While no final decision has been made, both Rio Tinto and shareholder Norsk Hydro have suggested that continuing operations beyond 2028 could be difficult without affordable renewable energy at scale. 

Why It Matters for Energy Markets 

If Tomago were to close, the National Electricity Market (NEM) could see a sharp drop in NSW electricity market demand from 2029 onward. 

That could lead to: 

  • Softer wholesale electricity prices, especially in off-peak and shoulder periods 
  • Downward movement in ASX NSW base futures beyond 2028 
  • Less pressure on coal generation, at least in the short term, before new renewable and storage projects absorb capacity

The Other Side of the Story: Broader Impacts if Tomago Closes 

While lower prices may sound positive, the loss of such a large industrial load could also bring challenges for the grid and other consumers. 

If Tomago Aluminium closes: 

  • There could be a significant drop in electricity demand in NSW – likely around 10% of total state demand (depending on timing and whether the load is replaced). 
  • This change could have both positive and negative effects: positive in that pressure on generation might ease; negative in that it could reduce grid stability, hurt network cost recovery, and potentially raise costs for other users. 
  • For industrial energy markets, it highlights a warning that energy-intensive customers may exit if electricity supply becomes uncompetitive – creating a cycle of lost load and rising costs for remaining consumers. 
  • For grid operators and networks, it could require re-planning generation mix, transmission infrastructure, demand-side management, and reliability frameworks considering the changed demand profile. 

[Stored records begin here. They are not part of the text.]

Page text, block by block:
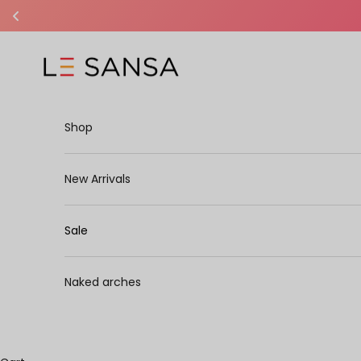
Le Sansa
Shop
New Arrivals
Sale
Naked arches
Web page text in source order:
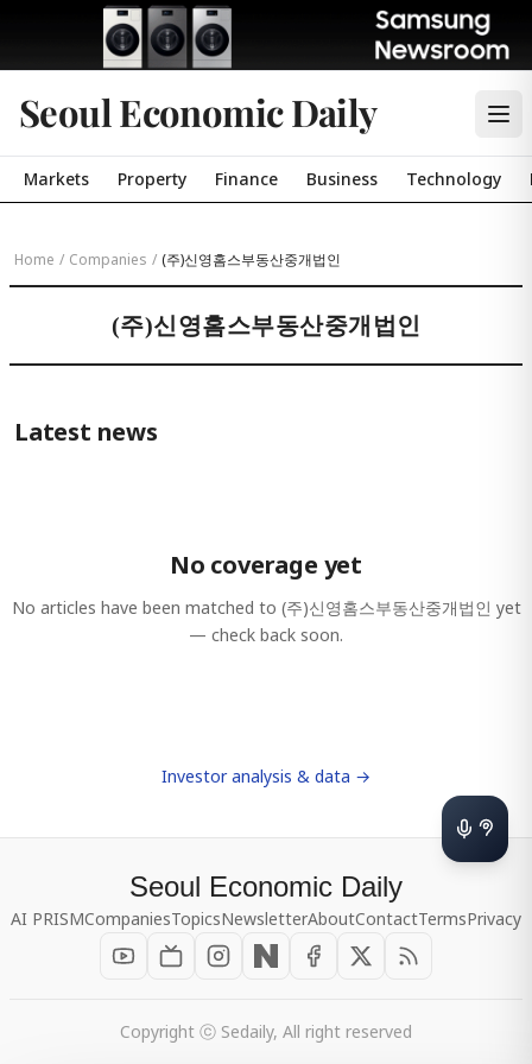
Seoul Economic Daily
Markets Property Finance Business Technology
Home / Companies / (주)신영홈스부동산중개법인
(주)신영홈스부동산중개법인
Latest news
No coverage yet
No articles have been matched to (주)신영홈스부동산중개법인 yet
— check back soon.
Investor analysis & data →
Seoul Economic Daily
AI PRISMCompaniesTopicsNewsletterAboutContactTermsPrivacy
Copyright ⓒ Sedaily, All right reserved
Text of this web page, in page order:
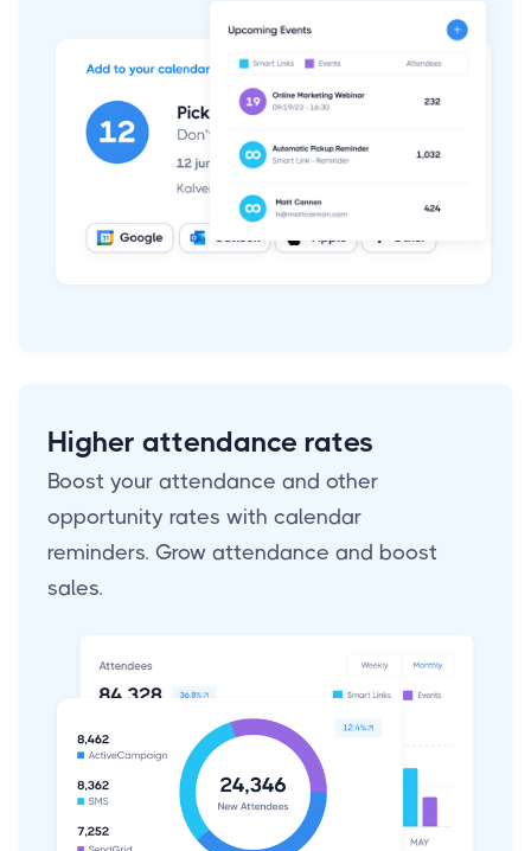
Higher attendance rates
Boost your attendance and other
opportunity rates with calendar
reminders. Grow attendance and boost
sales.
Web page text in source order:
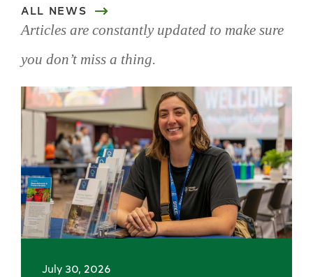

The potential closure therefore represents a major structural shift for NSW’s energy and industrial landscape, not just a pricing story.

Illustrative Impact on NSW Futures 

Below is an indicative look at how ASX NSW base futures could evolve under two scenarios: 

  • Tomago Continues (no closure) 
  • Tomago Closes after 2028 

(Illustrative data only – for commentary purposes) 

Under a closure scenario, NSW forward prices beyond 2028 could ease by $5–15/MWh, reflecting reduced demand in the market.

Line chart comparing if Tamago continues or if it closes

What This Means for Customers 

While these developments are significant, they don’t change the importance of active energy management
Energy markets remain volatile, and shifts in industrial load, supply, or policy can quickly reshape price forecasts. 

Working with an experienced energy consultant ensures you: 

  • Stay informed about market-moving developments like this 
  • Benchmark and time your contracting decisions strategically 
  • Secure competitive agreements aligned with your risk and budget objectives

Our Commitment 

We continue to monitor events around Tomago Aluminium and other major market drivers closely. 
As the situation evolves, we’ll keep you updated with clear, fact-based insights to help guide your energy decisions confidently.

Stay Ahead of Market Shifts 

If your energy contract is due for review in the next 6–18 months, now is the time to start planning. 
Our team tracks these developments daily and can help you identify optimal timing, structure, and strategy for your next energy agreement. 

Get in touch with your account manager or contact our energy team to ensure your business stays ahead of these market changes.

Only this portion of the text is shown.